The Securities and Exchange Commission (SEC) ordered a New York-based investment adviser and its principal to pay a total of $250,000 over their alleged failure to disclose misuse of profits raised from clients.

Matthew Bruderman and his firm, Bruderman Asset Management, agreed to cease and desist from further violations and a censure in reaching settlement, the SEC announced in a press release Tuesday. The firm was also faulted for not implementing policies and procedures concerning disclosure of conflicts of interest.

The agency acknowledged remedial acts undertaken by the firm and Bruderman, including voluntarily repaying certain debts to clients totaling nearly $1.7 million.
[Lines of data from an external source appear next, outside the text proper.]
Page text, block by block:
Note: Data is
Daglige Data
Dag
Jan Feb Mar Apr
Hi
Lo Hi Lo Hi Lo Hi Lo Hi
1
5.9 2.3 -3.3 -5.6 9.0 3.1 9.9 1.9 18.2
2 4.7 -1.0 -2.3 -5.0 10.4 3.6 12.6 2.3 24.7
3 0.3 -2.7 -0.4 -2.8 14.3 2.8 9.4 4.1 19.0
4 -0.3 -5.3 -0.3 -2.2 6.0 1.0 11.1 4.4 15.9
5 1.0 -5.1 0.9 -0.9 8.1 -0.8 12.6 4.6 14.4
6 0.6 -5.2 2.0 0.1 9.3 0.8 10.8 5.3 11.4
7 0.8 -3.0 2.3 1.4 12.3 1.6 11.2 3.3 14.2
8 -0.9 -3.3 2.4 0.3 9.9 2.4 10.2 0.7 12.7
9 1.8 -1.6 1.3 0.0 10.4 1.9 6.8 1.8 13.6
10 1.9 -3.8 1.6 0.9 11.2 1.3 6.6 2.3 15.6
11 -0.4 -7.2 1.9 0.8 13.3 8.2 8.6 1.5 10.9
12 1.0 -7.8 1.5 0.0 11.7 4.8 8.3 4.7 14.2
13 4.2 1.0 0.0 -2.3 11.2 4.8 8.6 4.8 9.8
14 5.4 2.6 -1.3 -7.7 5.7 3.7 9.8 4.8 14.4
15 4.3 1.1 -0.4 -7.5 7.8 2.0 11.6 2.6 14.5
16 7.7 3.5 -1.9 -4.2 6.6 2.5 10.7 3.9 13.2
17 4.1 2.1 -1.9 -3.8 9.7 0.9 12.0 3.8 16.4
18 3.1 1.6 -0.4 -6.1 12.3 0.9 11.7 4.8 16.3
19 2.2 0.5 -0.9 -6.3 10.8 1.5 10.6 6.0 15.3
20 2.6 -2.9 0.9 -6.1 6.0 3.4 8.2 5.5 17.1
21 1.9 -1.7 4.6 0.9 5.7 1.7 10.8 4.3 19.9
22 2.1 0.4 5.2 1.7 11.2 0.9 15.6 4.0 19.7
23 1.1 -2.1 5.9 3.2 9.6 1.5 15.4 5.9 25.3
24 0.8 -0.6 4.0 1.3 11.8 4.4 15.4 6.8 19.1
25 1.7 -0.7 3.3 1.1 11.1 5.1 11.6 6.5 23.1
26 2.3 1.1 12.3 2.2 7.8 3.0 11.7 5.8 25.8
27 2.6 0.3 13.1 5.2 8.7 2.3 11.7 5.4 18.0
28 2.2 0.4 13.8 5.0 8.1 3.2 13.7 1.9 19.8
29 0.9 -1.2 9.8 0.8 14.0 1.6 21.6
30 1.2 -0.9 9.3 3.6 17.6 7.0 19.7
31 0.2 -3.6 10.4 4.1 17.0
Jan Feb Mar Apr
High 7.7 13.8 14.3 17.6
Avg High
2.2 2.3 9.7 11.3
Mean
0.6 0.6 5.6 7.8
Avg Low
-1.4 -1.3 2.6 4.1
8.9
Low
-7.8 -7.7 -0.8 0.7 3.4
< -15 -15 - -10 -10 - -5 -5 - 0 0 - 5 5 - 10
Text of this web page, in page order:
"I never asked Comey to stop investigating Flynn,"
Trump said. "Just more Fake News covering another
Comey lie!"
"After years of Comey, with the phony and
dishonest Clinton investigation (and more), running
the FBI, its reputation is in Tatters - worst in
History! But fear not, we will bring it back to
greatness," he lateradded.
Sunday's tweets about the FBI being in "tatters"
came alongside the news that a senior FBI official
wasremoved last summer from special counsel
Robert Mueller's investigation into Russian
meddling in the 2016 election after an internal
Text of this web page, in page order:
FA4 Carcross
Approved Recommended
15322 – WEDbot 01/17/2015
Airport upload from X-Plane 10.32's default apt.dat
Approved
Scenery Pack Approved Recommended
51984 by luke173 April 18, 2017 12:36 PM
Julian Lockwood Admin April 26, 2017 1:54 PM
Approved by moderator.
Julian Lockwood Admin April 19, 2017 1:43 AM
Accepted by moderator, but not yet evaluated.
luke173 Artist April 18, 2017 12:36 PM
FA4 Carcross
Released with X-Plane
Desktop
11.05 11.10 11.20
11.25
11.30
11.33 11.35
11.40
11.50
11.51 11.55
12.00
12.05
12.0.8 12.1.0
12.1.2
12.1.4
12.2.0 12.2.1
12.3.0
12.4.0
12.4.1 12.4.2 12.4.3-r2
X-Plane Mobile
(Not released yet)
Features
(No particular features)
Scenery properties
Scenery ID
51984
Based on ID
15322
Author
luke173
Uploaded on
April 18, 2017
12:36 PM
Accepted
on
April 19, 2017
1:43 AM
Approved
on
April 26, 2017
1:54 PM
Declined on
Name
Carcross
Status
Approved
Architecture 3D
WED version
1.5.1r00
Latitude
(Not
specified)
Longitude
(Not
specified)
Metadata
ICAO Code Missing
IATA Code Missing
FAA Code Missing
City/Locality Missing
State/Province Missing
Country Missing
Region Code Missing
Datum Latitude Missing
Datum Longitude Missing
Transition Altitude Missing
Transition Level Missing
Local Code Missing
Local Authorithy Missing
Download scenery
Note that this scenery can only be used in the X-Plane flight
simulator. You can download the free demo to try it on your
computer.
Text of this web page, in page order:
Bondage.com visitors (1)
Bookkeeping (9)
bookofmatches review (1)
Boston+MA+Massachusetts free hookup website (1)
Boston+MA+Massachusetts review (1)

The details: From at least February 2017 through August 2021, Bruderman Asset Management advised at least 13 clients to invest at least $6.1 million in three companies in which Bruderman had decision-making authority and ownership interests, the SEC alleged in its order.

The firm and Bruderman failed to disclose to the clients their investments would be temporarily used to fund payroll and repay loans, the SEC said.

“Full disclosure of conflicts of interest is a central safeguard for investors who place their trust in investment advisers,” said Sheldon Pollock, associate director of the SEC’s New York regional office. “Our program remains focused on ensuring that investment advisers make full and complete disclosures in order to increase investor confidence.”

The firm did not respond to a request for comment. It agreed to settle without admitting or denying the SEC’s findings.